======== Available data ========

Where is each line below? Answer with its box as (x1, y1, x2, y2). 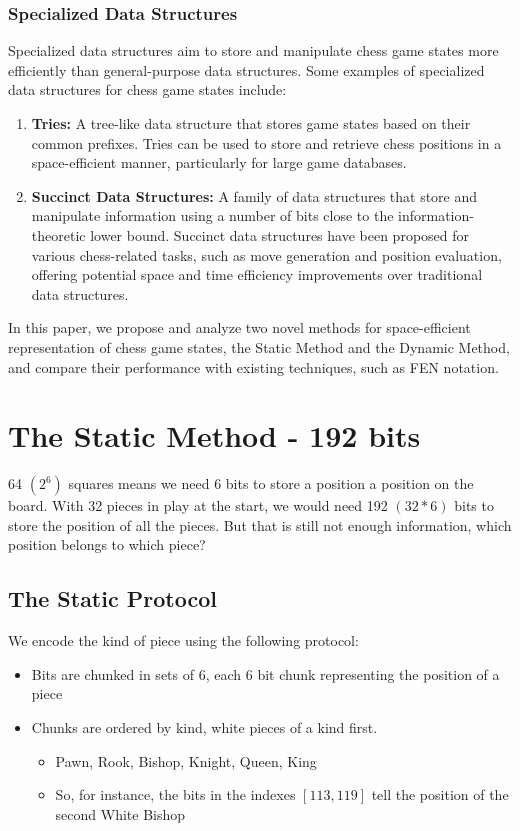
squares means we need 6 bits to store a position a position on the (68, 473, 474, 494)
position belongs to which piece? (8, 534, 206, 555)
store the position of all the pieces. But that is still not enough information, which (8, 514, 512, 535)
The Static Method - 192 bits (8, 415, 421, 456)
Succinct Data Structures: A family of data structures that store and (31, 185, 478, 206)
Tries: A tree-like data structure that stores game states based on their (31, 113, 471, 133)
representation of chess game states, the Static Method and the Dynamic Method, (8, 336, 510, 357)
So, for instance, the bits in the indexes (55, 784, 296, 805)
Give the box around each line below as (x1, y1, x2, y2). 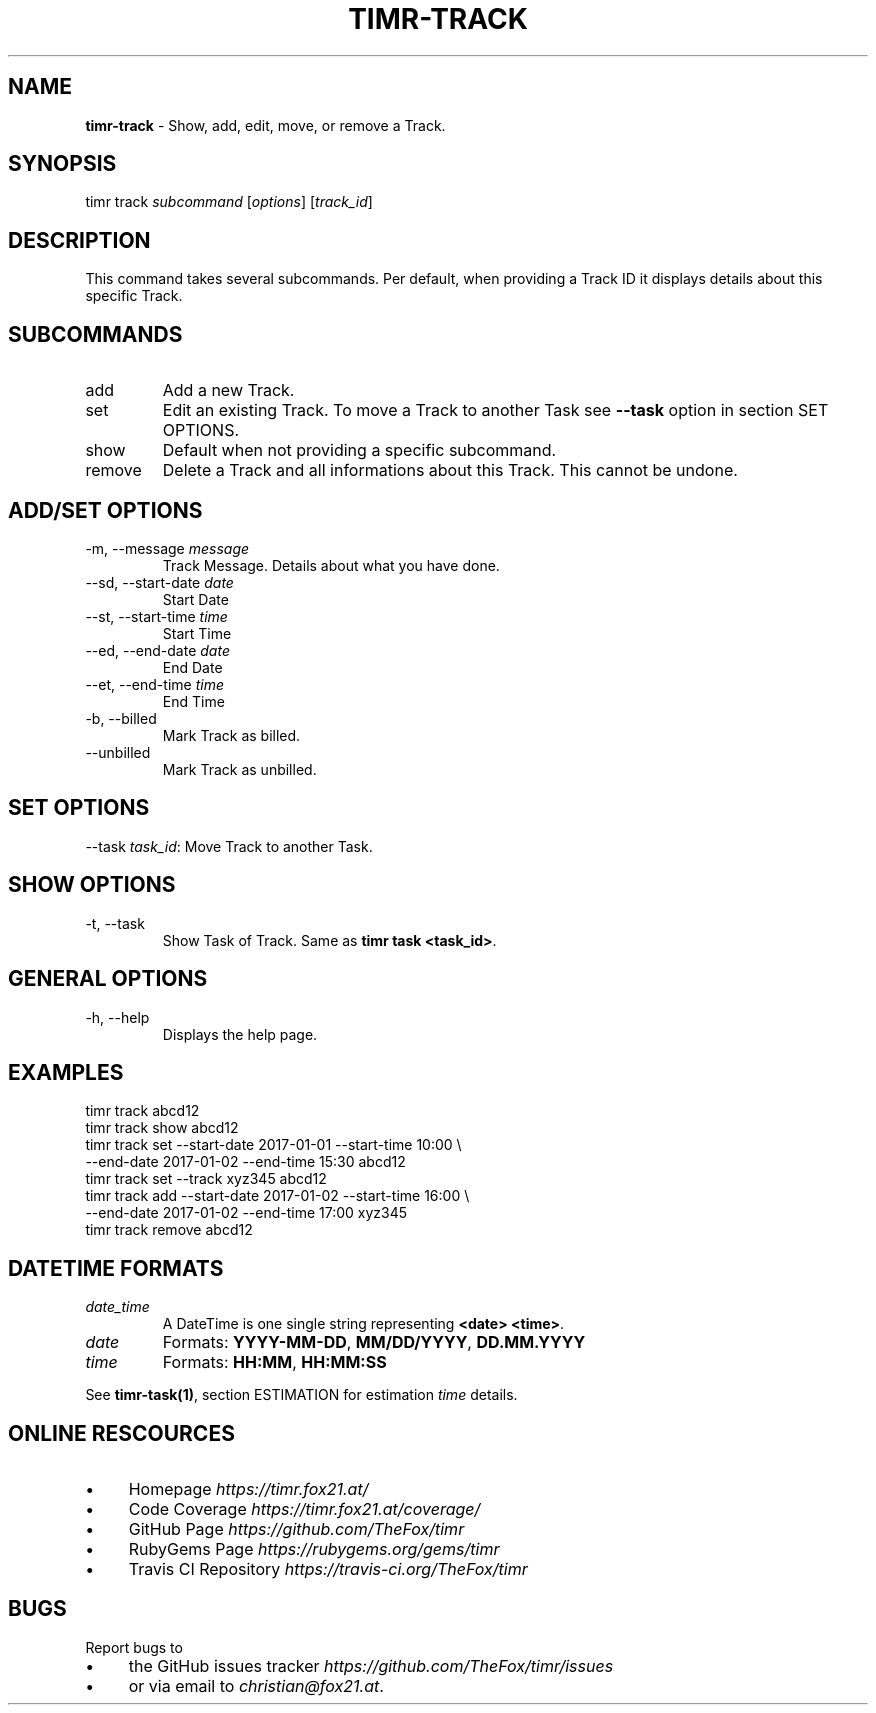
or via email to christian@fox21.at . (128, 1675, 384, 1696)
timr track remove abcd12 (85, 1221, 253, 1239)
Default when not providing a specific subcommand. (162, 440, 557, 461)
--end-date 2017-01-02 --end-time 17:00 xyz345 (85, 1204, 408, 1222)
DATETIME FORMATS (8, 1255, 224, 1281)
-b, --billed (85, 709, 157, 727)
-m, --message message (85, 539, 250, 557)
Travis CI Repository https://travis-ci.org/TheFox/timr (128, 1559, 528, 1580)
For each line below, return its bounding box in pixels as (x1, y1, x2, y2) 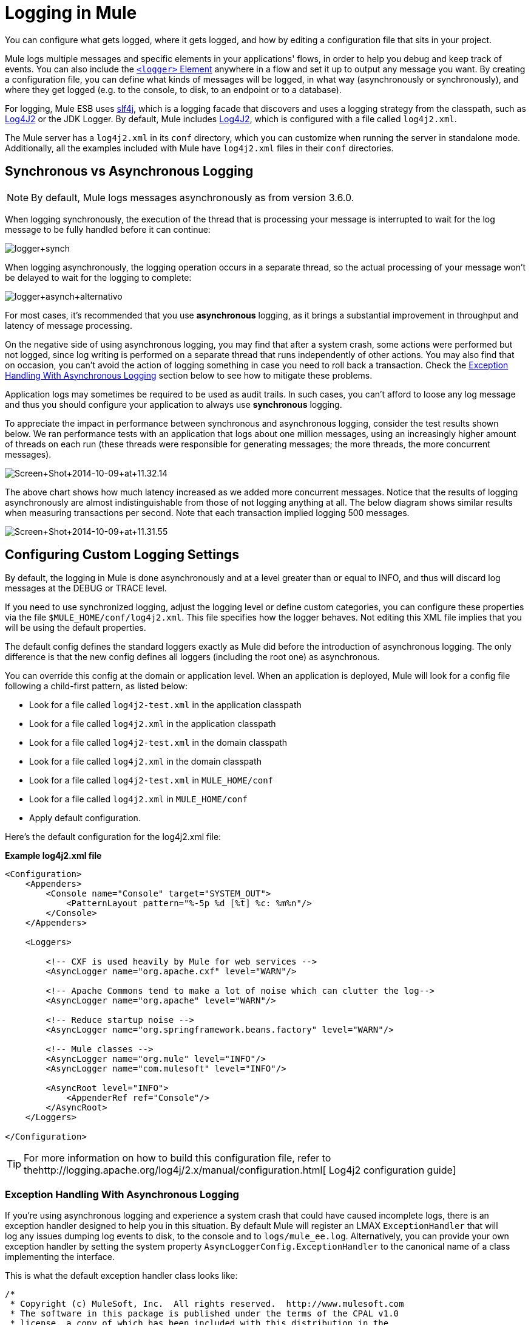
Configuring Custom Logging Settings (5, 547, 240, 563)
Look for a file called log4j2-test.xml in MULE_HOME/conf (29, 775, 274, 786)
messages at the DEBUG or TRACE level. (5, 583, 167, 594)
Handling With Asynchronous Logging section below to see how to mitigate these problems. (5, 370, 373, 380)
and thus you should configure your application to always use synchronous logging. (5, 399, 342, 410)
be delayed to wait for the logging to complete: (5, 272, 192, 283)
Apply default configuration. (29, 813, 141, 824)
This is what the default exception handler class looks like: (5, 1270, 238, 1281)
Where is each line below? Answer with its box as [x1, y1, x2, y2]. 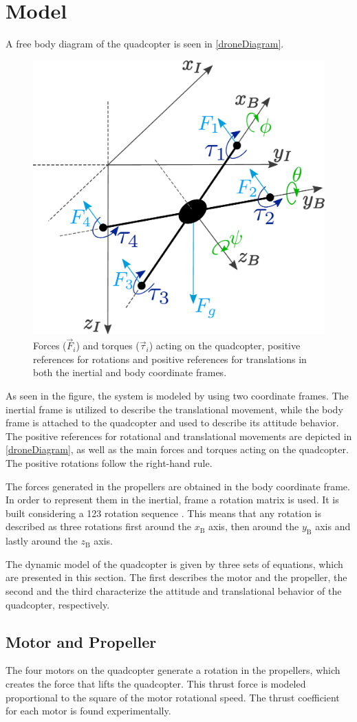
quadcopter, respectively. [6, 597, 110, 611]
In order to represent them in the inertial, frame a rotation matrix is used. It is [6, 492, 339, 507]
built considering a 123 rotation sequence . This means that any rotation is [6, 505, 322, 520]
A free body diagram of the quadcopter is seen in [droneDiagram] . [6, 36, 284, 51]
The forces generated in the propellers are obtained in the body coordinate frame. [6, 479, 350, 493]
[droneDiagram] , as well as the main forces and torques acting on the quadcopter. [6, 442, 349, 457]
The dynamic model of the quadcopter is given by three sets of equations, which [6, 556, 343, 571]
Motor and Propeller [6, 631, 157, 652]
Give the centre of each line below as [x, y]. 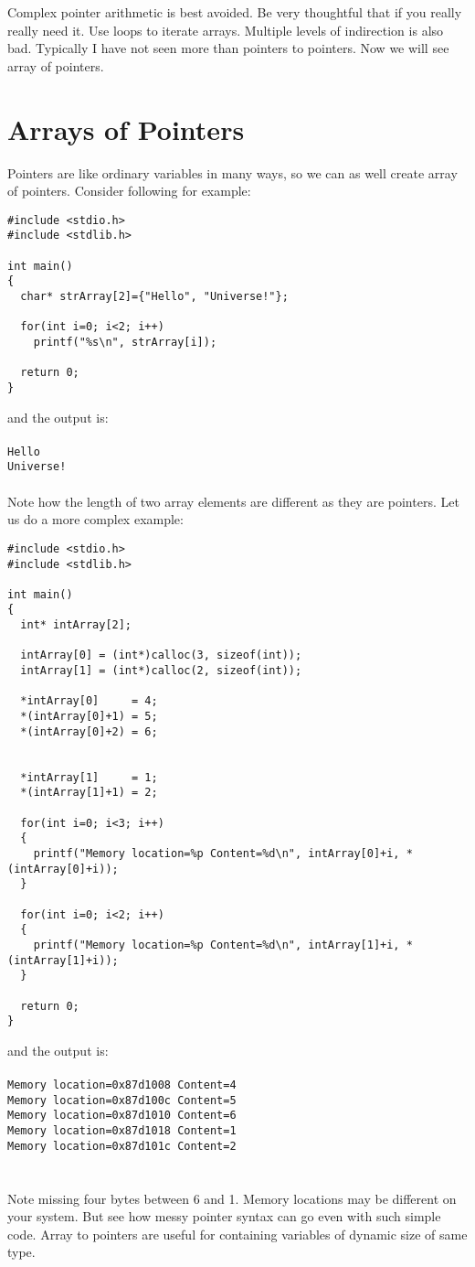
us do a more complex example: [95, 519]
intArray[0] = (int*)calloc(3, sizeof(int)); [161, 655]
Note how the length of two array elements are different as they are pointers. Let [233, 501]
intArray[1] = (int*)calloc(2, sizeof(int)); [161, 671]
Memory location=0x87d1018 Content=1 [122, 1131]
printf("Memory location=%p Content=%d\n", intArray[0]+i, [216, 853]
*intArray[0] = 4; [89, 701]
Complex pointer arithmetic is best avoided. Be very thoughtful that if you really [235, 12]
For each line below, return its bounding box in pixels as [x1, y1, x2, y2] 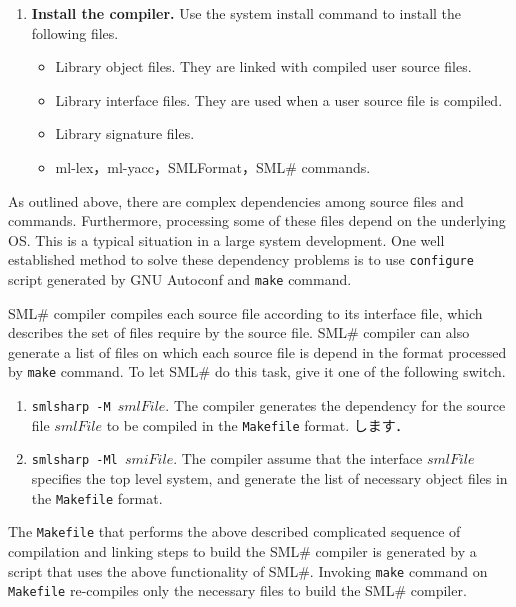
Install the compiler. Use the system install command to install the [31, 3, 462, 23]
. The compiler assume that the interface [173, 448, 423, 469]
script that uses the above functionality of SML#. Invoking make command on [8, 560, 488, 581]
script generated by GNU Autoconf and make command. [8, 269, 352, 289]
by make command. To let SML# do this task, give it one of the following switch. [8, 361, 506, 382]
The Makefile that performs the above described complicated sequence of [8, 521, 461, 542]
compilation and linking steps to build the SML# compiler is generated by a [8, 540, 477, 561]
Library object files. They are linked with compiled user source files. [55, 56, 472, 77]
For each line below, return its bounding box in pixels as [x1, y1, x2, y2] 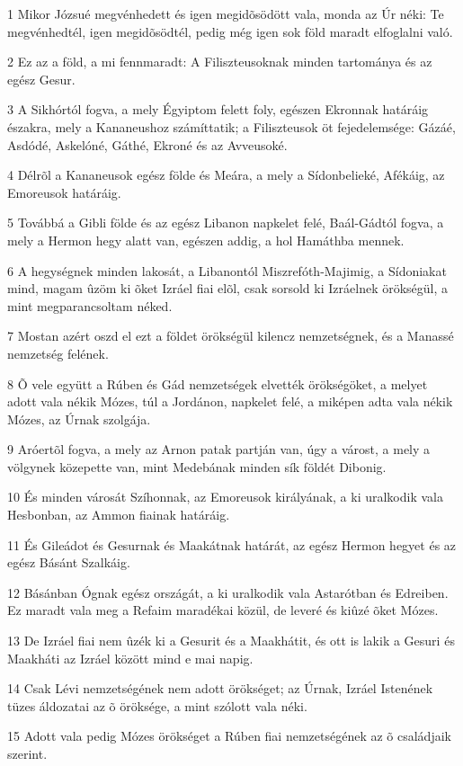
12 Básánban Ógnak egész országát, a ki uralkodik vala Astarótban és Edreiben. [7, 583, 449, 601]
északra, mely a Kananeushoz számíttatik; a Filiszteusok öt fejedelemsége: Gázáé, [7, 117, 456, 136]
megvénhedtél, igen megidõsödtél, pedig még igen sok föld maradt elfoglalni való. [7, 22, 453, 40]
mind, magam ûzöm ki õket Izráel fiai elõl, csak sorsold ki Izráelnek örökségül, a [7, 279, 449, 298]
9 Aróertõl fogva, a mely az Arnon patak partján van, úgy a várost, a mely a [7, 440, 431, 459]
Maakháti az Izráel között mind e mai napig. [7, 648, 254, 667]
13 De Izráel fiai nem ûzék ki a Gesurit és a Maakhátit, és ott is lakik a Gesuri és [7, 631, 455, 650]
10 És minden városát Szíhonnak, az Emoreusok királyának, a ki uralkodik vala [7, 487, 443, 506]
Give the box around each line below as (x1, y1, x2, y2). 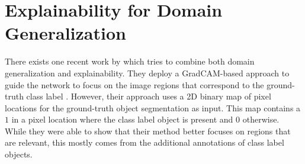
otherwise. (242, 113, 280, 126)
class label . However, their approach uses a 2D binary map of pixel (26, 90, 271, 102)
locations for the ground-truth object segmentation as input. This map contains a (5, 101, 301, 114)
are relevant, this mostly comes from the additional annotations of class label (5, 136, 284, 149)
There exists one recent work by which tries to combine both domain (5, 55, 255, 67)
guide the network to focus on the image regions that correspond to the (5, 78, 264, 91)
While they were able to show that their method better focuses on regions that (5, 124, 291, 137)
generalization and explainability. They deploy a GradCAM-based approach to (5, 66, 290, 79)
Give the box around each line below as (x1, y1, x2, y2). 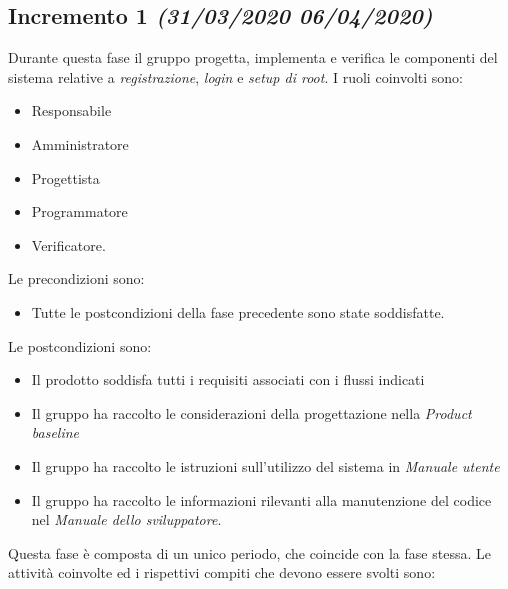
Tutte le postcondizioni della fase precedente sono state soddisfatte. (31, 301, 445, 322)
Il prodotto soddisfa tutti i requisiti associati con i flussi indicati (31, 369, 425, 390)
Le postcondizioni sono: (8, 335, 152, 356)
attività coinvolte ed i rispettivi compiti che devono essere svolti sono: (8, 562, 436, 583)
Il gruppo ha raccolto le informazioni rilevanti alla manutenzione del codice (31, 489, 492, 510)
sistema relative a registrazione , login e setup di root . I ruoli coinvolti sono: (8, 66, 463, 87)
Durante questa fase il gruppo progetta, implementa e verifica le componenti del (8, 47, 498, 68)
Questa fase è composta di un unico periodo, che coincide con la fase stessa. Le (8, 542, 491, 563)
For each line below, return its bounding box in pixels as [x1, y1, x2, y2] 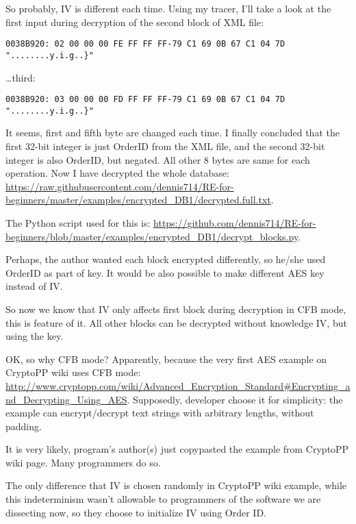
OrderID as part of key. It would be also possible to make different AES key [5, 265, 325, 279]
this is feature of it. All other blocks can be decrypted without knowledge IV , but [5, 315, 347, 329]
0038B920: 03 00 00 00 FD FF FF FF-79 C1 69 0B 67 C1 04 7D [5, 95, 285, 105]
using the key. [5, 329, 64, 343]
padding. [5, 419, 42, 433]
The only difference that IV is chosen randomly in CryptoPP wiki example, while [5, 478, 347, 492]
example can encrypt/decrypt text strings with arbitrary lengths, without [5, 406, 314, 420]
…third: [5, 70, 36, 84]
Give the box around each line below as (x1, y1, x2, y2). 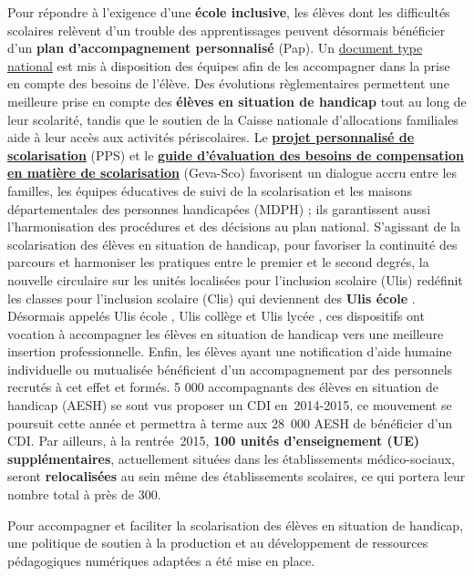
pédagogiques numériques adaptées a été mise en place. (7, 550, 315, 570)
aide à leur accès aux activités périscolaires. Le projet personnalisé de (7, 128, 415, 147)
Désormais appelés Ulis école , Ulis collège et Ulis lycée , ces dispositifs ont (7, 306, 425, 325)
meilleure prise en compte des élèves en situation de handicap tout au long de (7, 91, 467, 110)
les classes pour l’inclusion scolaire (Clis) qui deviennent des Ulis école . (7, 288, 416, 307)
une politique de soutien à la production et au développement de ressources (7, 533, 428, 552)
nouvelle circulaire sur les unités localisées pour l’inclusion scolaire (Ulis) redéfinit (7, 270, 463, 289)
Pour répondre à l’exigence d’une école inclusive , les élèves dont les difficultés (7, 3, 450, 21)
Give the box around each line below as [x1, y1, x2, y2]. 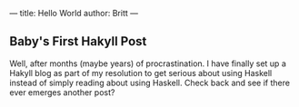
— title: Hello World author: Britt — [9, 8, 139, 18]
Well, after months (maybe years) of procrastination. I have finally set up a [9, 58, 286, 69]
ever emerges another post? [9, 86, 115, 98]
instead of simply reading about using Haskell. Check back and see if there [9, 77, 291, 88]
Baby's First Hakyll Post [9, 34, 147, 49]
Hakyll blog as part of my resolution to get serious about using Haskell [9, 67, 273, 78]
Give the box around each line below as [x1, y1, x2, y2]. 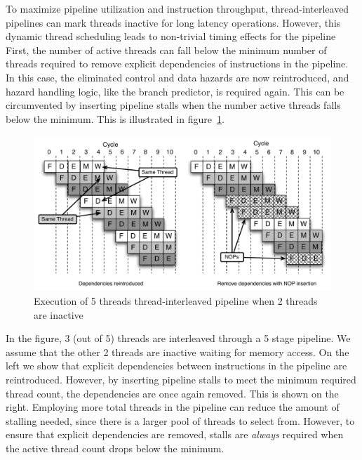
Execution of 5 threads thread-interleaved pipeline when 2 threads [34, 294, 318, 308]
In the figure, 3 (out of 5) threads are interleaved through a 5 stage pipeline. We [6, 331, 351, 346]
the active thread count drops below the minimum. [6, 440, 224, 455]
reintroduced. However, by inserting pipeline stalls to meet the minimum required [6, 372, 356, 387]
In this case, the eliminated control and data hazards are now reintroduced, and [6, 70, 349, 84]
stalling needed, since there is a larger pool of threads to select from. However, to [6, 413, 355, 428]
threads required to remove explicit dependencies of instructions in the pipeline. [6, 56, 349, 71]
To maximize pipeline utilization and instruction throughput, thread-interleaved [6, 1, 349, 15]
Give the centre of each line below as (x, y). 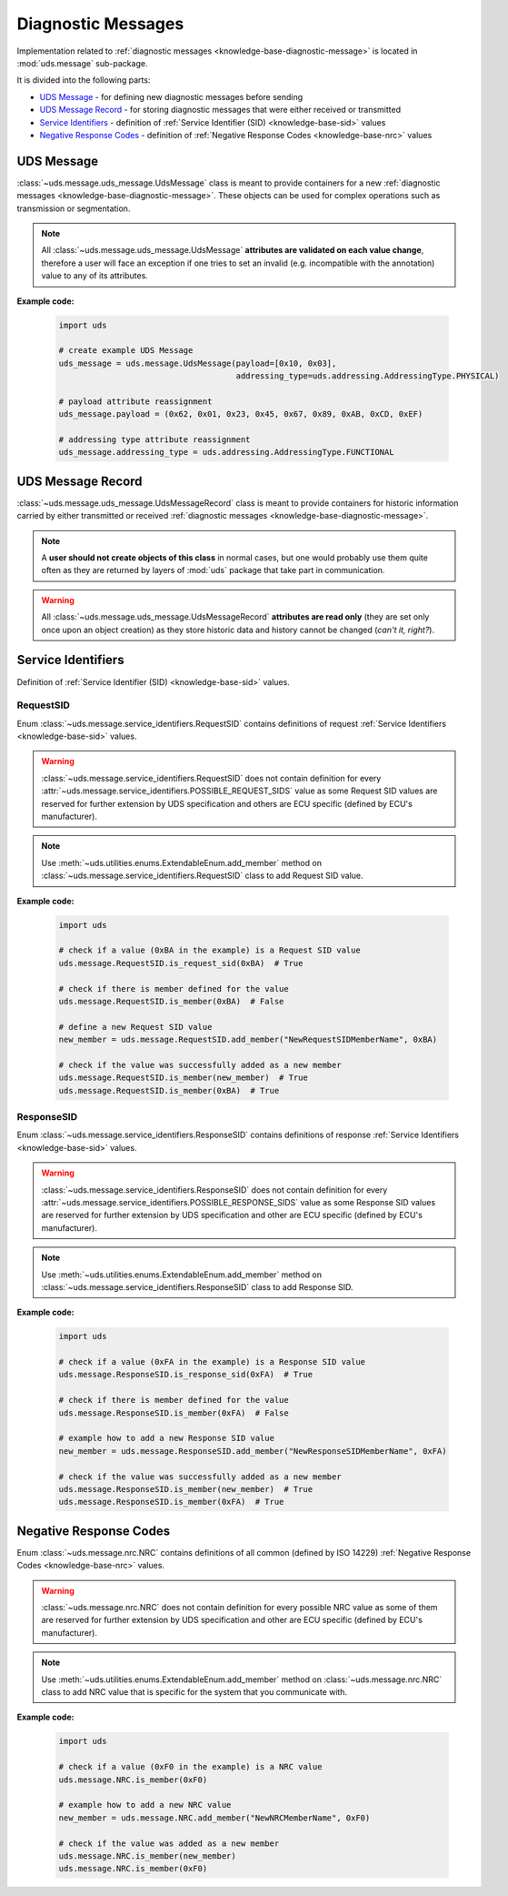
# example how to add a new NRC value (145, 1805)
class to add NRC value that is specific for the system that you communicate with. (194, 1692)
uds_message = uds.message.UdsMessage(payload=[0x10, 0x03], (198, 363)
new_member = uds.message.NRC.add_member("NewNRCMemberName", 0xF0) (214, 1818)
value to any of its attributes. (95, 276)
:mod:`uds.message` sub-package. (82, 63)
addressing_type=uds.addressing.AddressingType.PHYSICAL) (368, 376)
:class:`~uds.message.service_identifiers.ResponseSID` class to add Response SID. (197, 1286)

========

Exercise requirements: Which part of the entries opens with the line containing "pixels as (x1, y1, x2, y2)" and closes with the line containing "messages at the"? Output that part exactly, ends included, pictures excluded.

Answer space:
For each line below, return its bounding box in pixels as (x1, y1, x2, y2) 
Configuring Custom Logging Settings (5, 547, 240, 563)
Look for a file called log4j2-test.xml in MULE_HOME/conf (29, 775, 274, 786)
messages at the DEBUG or TRACE level. (5, 583, 167, 594)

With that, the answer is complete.